Chegada a hora, o helicóptero FH1100, sob o controle do Comandante Luiz Pires, que havia sigo alugado por Gordo, foi sequestrado e forçado a pousar em uma clareira a cerca de 1 km do presídio, bem no horário de visitação. Vale ressaltar que a ação de resgate do criminoso foi facilitada pela falta de qualquer proibição de voos para a região.

A fuga só deu certo porque Escadinha prestava serviço na Vila Dois Rios, nas imediações do presídio, cujo perímetro era fortemente vigiado por barcos da polícia. Era comum que os presos recebessem essa espécie de passe dos guardas penitenciários exatamente porque não havia uma forma de eles fugirem, uma vez que as águas eram vigiadas.

Desse modo, Escadinha conseguiu fugir a vista de todos, e nem os policiais ou agentes penitenciários conseguiram atirar na aeronave, tamanha a rapidez que tudo aconteceu. O criminoso foi escoltado por dois carros e transportado de volta ao seu reduto no Morro do Juramento.

O fim

(Fonte: Getty Images)(Fonte: Getty Images)

O Departamento de Investigações Especiais (DIE) organizou uma força-tarefa com 300 homens para caçar Escadinha. Ele passou 3 meses foragido, enquanto pistas da operação de escape foram sendo desvendadas pela polícia por meio de depoimentos e uma investigação minuciosa para pegar as conexões que a facilitaram.

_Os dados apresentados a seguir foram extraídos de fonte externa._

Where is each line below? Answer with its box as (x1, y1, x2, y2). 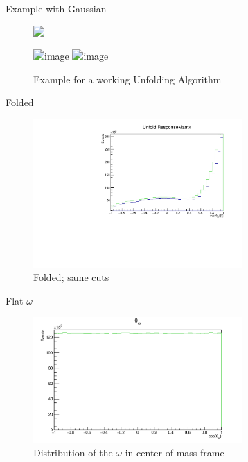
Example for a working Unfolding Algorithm (33, 71, 222, 86)
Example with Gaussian (6, 1, 107, 15)
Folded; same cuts (33, 270, 109, 284)
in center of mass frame (125, 445, 224, 460)
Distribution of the (33, 445, 113, 460)

Escadinha só conseguiu ser preso novamente em março de 1986, em um hospital, após levar dois tiros durante um confronto com a polícia militar no Morro do Juramento. Ironicamente, ele foi transportado de volta ao presídio Cândido Mendes por um helicóptero, uma vez que a polícia temia que membros do Comando Vermelho intervissem na transferência.

No ano seguinte, Escadinha foi transferido para o Presídio Frei Caneca, onde tentou uma fuga novamente por helicóptero, mas que fracassou, resultando na morte de dois dos seus comparsas. Com isso, ele finalmente foi parar na penitenciária Lemos de Brito. Em um momento, o criminoso conseguiu o direito a responder em regime semi-aberto, tendo que voltar ao presídio todos os dias para dormir. Em seu horário comercial, Escadinha administrou uma cooperativa de táxi.

Ele manteve essa rotina até 23 de setembro de 2004, quando foi assassinado no carro que conduzia junto ao também detento Luciano da Silva Wanderley, no meio da Avenida Brasil, na altura de Padre Miguel. Aos 48 anos, morria o homem responsável por uma das fugas presidiárias mais espetaculares da história do Brasil, e até hoje a polícia não descobriu quem encomendou a morte de Escadinha e por qual motivo.